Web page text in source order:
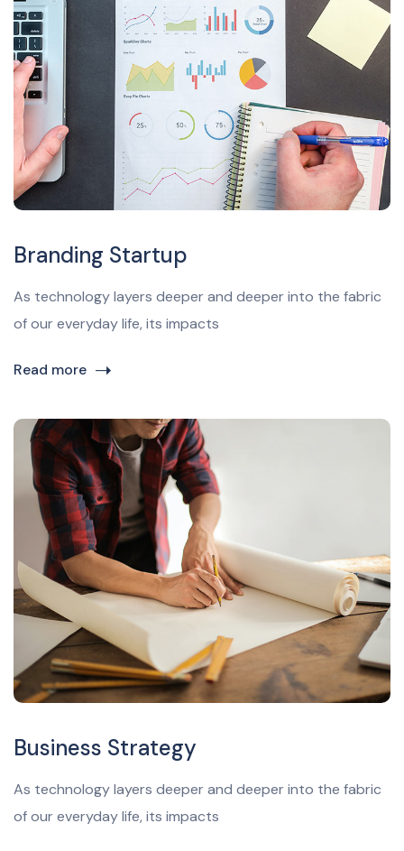
Branding Startup
As technology layers deeper and deeper into the fabric
of our everyday life, its impacts
Read more
Business Strategy
As technology layers deeper and deeper into the fabric
of our everyday life, its impacts
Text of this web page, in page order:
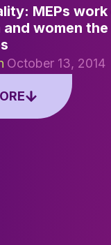
MEPs
women the
October 13, 2014
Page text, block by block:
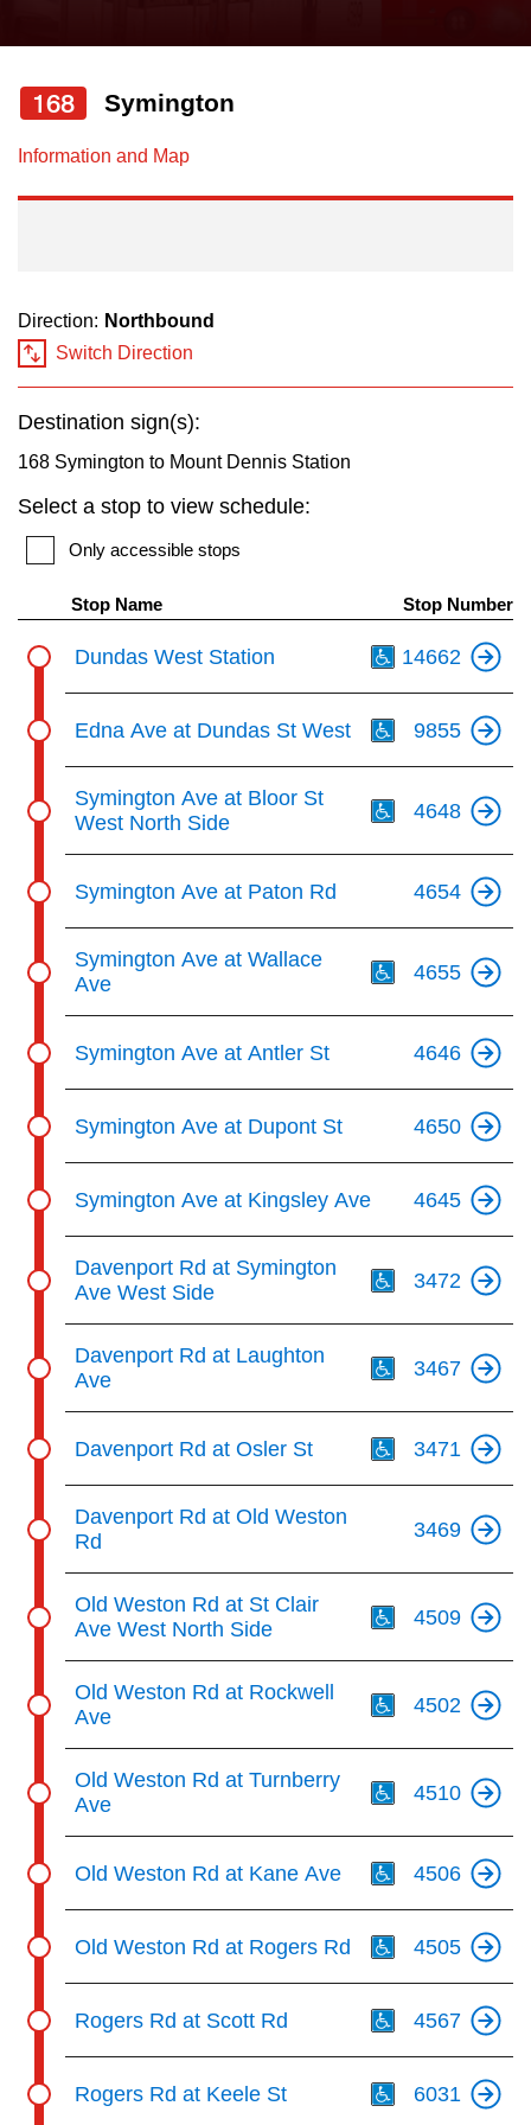
News
Jobs
The Interchange
TTC Shop
My TTC e-Services
Translate
the
and
down
select
a
Route
the
Enter
key.
168 Symington
Information and Map
Direction: Northbound
Switch Direction
Destination sign(s):
168 Symington to Mount Dennis Station
Select a stop to view schedule:
Only accessible stops
Stop Name Stop Number
Dundas West Station 14662
Edna Ave at Dundas St West 9855
Symington Ave at Bloor St
West North Side
4648
Symington Ave at Paton Rd 4654
Symington Ave at Wallace
Ave
4655
Symington Ave at Antler St 4646
Symington Ave at Dupont St 4650
Symington Ave at Kingsley Ave 4645
Davenport Rd at Symington
Ave West Side
3472
Davenport Rd at Laughton
Ave
3467
Davenport Rd at Osler St 3471
Davenport Rd at Old Weston
Rd
3469
Old Weston Rd at St Clair
Ave West North Side
4509
Old Weston Rd at Rockwell
Ave
4502
Old Weston Rd at Turnberry
Ave
4510
Old Weston Rd at Kane Ave 4506
Old Weston Rd at Rogers Rd 4505
Rogers Rd at Scott Rd 4567
Rogers Rd at Keele St 6031
● ● ● ●
TRY IT
If pictures appear among the entries above, omit them; repeat everything else verbatim.

FINISHED EXERCISE
Web page text in source order:
Branding Startup
As technology layers deeper and deeper into the fabric
of our everyday life, its impacts
Read more
Business Strategy
As technology layers deeper and deeper into the fabric
of our everyday life, its impacts
Text of this web page, in page order:
MEPs
women the
October 13, 2014
Page text, block by block:
News
Jobs
The Interchange
TTC Shop
My TTC e-Services
Translate
the
and
down
select
a
Route
the
Enter
key.
168 Symington
Information and Map
Direction: Northbound
Switch Direction
Destination sign(s):
168 Symington to Mount Dennis Station
Select a stop to view schedule:
Only accessible stops
Stop Name Stop Number
Dundas West Station 14662
Edna Ave at Dundas St West 9855
Symington Ave at Bloor St
West North Side
4648
Symington Ave at Paton Rd 4654
Symington Ave at Wallace
Ave
4655
Symington Ave at Antler St 4646
Symington Ave at Dupont St 4650
Symington Ave at Kingsley Ave 4645
Davenport Rd at Symington
Ave West Side
3472
Davenport Rd at Laughton
Ave
3467
Davenport Rd at Osler St 3471
Davenport Rd at Old Weston
Rd
3469
Old Weston Rd at St Clair
Ave West North Side
4509
Old Weston Rd at Rockwell
Ave
4502
Old Weston Rd at Turnberry
Ave
4510
Old Weston Rd at Kane Ave 4506
Old Weston Rd at Rogers Rd 4505
Rogers Rd at Scott Rd 4567
Rogers Rd at Keele St 6031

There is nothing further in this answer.